BEGIN Given records
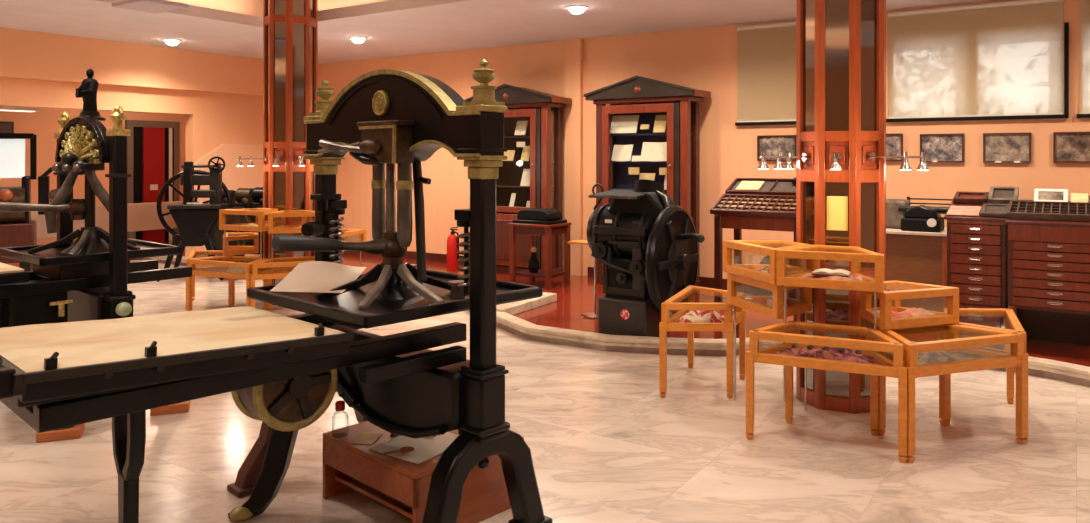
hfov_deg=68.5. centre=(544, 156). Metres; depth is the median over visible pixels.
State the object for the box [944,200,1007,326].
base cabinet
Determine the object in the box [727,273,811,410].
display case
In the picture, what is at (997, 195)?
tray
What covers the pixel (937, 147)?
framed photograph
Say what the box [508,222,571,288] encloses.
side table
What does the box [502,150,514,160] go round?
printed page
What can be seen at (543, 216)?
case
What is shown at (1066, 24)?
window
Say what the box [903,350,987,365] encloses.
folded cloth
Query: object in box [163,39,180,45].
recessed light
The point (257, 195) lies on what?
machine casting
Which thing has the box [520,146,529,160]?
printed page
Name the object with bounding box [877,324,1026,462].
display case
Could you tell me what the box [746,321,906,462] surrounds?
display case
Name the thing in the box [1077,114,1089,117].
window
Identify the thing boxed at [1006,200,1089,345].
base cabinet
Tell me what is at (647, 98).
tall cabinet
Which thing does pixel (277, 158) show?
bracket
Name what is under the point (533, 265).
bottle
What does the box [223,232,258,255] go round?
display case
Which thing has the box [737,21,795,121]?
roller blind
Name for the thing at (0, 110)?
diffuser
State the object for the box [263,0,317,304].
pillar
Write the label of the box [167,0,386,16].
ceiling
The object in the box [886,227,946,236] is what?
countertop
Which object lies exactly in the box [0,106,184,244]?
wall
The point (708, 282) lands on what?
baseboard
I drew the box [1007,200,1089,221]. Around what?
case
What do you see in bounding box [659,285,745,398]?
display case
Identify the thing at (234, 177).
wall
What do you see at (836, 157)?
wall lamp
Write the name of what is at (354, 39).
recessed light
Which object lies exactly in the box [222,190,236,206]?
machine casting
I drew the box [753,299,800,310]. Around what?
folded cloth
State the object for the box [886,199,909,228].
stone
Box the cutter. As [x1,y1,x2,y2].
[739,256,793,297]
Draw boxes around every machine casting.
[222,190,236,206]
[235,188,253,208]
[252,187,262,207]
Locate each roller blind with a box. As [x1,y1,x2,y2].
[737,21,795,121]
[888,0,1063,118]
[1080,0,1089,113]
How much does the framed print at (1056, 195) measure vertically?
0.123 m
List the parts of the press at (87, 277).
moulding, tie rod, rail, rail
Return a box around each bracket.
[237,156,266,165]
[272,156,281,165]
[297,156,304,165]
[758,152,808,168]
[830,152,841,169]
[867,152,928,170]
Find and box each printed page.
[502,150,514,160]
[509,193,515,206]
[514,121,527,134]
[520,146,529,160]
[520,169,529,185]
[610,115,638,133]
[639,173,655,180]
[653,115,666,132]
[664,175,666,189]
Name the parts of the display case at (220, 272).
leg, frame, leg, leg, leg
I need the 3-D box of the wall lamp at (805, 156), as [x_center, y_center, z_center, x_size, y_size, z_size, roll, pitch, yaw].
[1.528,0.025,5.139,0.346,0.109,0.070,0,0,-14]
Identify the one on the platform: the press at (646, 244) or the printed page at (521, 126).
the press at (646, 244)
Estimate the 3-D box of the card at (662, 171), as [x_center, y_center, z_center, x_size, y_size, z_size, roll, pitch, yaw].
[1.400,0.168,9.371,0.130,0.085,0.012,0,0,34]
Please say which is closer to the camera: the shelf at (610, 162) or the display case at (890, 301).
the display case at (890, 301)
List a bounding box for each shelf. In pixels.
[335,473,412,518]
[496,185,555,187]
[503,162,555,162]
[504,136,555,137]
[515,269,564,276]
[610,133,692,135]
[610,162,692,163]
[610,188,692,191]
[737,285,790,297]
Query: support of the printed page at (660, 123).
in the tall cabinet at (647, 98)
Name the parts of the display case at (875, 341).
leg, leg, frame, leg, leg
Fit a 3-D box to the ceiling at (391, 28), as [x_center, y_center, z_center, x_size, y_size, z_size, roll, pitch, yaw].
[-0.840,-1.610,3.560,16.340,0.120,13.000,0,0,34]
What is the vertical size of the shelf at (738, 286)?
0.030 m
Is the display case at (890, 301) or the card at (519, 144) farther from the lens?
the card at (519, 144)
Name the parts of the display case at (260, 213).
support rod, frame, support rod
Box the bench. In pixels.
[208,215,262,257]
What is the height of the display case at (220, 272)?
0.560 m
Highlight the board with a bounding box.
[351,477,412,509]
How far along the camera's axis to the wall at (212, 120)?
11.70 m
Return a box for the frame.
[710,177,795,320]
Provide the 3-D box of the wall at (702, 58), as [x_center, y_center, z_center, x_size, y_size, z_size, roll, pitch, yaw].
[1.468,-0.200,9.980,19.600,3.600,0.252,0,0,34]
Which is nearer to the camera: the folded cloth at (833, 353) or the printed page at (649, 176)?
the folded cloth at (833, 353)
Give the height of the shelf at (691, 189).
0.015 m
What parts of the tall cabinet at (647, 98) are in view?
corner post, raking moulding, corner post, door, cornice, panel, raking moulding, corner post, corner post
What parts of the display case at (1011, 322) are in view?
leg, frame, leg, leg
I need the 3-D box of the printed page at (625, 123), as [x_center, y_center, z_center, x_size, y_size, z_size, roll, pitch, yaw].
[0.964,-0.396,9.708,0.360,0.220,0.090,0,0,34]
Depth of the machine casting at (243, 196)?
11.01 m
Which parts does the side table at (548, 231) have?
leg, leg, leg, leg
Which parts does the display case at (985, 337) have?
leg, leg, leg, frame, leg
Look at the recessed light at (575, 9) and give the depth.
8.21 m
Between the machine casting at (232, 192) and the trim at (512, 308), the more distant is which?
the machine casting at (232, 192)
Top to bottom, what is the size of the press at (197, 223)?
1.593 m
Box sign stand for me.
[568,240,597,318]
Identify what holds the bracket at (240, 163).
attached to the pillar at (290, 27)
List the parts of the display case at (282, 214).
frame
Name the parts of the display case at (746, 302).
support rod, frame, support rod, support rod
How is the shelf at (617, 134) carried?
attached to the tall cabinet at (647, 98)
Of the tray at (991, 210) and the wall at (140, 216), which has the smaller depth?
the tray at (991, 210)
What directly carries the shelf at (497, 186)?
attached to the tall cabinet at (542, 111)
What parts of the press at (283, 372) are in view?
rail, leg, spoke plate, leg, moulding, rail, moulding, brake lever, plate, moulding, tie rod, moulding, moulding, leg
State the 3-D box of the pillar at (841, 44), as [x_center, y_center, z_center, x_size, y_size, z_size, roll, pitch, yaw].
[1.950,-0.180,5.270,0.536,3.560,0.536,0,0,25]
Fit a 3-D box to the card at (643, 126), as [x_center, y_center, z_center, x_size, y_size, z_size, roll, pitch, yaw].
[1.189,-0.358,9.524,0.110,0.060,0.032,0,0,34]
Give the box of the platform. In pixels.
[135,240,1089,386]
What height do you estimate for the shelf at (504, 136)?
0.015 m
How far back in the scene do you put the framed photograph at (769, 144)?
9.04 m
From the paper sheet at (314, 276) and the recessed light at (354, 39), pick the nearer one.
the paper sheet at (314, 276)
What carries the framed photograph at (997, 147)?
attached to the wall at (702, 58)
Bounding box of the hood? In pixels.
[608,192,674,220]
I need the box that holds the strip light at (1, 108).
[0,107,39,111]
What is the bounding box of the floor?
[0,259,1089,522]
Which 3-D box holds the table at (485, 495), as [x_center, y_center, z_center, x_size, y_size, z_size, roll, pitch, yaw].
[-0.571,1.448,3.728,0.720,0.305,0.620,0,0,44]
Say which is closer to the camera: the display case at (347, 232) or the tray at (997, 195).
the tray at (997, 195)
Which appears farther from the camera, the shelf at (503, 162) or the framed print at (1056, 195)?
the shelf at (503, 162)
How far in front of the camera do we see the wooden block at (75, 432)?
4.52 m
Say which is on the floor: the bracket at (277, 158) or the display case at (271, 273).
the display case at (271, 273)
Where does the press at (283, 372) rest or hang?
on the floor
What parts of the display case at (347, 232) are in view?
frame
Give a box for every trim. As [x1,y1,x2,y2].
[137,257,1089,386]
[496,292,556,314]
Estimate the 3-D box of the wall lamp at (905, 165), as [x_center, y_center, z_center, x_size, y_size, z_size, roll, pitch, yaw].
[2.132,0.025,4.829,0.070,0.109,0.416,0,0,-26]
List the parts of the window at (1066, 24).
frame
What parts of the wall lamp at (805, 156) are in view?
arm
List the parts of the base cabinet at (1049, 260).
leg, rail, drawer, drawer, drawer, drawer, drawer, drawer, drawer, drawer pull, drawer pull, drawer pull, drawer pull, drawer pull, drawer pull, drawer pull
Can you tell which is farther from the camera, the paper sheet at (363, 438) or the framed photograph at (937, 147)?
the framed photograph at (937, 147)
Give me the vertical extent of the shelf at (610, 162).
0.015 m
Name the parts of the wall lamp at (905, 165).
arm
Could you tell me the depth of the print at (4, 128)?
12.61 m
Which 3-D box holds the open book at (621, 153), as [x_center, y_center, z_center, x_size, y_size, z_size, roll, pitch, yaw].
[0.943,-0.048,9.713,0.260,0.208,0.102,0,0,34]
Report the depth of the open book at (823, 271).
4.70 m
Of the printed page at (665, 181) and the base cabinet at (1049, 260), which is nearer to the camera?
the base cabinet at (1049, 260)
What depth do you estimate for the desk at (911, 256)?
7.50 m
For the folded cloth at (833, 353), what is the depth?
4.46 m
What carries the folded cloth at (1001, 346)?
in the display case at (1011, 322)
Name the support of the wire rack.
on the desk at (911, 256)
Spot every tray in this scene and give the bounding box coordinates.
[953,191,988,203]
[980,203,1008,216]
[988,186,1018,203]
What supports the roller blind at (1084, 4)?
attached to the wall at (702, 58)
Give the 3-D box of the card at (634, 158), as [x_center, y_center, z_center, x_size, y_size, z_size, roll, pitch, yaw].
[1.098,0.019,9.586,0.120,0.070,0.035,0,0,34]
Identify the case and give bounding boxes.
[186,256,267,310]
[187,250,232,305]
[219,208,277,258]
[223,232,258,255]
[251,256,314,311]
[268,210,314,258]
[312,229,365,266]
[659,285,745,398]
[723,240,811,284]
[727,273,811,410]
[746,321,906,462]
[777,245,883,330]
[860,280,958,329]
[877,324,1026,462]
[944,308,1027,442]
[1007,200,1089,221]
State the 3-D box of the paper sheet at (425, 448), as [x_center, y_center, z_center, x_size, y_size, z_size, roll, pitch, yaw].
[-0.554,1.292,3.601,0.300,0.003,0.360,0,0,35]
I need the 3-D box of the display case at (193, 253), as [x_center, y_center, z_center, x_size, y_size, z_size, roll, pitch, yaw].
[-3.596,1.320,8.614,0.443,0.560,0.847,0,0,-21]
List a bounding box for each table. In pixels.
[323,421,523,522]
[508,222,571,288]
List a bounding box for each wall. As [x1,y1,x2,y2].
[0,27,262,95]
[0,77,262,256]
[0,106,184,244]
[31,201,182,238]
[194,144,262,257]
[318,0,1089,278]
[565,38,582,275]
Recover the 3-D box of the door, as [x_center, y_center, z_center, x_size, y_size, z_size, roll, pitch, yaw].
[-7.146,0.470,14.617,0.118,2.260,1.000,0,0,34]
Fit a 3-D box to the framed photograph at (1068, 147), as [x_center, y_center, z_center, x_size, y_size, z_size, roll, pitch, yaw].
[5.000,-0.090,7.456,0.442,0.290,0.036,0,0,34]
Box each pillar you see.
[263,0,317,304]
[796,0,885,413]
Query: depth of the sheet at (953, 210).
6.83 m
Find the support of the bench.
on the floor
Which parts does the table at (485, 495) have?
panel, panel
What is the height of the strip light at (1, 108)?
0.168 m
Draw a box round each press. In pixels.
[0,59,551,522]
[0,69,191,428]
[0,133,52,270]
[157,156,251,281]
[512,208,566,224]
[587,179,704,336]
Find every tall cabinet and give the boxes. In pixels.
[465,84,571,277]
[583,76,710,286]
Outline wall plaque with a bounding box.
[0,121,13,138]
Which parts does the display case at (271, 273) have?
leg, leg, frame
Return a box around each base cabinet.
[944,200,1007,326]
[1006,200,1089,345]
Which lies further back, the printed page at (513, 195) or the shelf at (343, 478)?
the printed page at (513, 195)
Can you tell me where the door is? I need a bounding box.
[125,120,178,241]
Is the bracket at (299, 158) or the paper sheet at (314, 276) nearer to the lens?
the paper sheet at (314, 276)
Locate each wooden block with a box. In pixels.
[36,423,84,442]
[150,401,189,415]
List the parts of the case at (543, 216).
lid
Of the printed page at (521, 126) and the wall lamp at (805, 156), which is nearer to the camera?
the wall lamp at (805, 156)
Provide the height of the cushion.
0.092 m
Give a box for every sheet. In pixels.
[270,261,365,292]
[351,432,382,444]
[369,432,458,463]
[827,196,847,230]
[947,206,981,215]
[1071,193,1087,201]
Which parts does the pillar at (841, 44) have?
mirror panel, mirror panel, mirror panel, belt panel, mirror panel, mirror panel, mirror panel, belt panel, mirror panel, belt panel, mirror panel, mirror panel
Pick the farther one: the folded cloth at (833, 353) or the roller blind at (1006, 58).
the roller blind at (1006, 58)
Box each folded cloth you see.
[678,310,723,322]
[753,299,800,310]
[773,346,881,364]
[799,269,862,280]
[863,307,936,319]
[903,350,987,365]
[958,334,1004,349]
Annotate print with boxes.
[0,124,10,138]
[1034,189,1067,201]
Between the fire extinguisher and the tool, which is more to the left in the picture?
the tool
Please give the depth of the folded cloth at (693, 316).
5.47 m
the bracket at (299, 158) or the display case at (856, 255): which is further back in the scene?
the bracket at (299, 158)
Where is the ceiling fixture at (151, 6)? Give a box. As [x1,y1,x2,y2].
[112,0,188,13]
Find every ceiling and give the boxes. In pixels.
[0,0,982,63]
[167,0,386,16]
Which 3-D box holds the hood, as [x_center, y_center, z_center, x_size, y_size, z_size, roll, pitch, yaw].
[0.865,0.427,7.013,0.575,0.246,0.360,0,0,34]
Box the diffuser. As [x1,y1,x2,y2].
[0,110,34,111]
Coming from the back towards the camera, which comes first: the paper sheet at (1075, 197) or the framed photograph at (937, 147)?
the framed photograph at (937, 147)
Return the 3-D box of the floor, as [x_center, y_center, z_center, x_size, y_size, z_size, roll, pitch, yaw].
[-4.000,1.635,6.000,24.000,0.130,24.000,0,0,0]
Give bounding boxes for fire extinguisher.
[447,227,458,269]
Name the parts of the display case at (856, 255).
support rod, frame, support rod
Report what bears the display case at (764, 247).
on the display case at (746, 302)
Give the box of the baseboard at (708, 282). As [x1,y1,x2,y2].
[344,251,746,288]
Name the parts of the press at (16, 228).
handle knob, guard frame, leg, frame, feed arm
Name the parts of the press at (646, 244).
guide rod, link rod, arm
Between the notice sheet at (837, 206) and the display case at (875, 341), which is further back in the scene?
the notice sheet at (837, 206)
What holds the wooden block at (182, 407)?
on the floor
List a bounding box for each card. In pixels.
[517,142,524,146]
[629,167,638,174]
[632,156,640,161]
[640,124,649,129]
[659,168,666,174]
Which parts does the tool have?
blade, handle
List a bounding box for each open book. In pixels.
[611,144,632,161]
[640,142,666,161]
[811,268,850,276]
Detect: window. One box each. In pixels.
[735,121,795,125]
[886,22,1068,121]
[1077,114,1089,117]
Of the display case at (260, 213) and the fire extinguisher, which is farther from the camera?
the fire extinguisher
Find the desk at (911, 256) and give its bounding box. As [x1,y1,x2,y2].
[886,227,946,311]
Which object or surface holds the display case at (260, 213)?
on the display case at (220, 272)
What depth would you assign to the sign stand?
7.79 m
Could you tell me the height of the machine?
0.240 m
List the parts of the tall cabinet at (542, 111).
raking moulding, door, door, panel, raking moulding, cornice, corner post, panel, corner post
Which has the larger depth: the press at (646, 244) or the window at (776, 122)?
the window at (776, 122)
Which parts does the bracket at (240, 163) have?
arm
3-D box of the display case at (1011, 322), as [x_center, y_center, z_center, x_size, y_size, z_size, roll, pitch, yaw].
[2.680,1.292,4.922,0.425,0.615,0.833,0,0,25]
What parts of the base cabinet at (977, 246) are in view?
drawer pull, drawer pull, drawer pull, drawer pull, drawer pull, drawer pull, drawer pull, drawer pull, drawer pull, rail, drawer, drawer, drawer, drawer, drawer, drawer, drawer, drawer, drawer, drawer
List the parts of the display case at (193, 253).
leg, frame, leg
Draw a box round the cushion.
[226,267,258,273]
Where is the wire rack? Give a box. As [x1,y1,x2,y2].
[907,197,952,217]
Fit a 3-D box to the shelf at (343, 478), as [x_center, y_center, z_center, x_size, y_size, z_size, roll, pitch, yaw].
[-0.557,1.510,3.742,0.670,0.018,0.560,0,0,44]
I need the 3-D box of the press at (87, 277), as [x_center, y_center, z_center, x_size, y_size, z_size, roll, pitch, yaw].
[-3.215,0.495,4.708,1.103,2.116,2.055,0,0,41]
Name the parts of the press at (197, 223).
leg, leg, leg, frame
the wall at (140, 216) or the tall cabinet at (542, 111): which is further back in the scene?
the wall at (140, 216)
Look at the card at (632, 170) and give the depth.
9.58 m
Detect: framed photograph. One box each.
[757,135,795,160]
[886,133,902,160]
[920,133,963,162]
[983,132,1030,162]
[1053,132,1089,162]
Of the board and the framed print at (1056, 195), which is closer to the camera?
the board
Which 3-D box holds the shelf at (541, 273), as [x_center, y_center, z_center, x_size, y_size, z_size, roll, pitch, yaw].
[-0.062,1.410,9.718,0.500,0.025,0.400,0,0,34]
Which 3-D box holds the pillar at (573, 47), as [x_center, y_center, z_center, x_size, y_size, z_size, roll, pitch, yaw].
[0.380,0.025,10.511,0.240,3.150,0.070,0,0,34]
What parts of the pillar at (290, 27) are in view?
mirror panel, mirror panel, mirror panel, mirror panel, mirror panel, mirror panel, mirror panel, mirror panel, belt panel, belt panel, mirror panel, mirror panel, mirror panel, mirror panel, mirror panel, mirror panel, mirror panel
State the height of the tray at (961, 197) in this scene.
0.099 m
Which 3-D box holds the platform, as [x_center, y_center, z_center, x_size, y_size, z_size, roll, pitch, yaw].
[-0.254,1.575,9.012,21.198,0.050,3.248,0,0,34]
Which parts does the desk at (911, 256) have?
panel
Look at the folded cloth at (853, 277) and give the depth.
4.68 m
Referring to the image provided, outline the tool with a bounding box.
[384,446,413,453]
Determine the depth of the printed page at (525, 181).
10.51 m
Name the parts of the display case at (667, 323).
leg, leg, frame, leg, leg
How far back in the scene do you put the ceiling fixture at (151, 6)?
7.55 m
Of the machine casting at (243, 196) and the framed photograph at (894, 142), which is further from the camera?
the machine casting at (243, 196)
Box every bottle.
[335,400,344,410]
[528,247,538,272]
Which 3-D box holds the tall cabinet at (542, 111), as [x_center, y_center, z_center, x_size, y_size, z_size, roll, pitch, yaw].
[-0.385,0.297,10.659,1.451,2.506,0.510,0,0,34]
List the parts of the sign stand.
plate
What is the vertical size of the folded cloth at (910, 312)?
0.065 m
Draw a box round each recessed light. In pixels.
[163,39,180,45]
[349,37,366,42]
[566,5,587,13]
END Given records
• **What the exercise asks**: Only the lines from the one with "Which 3-D box holds the tall" through the last line above should be restated, word for word.

• **Written answer**:
Which 3-D box holds the tall cabinet at (542, 111), as [x_center, y_center, z_center, x_size, y_size, z_size, roll, pitch, yaw].
[-0.385,0.297,10.659,1.451,2.506,0.510,0,0,34]
List the parts of the sign stand.
plate
What is the vertical size of the folded cloth at (910, 312)?
0.065 m
Draw a box round each recessed light. In pixels.
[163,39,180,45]
[349,37,366,42]
[566,5,587,13]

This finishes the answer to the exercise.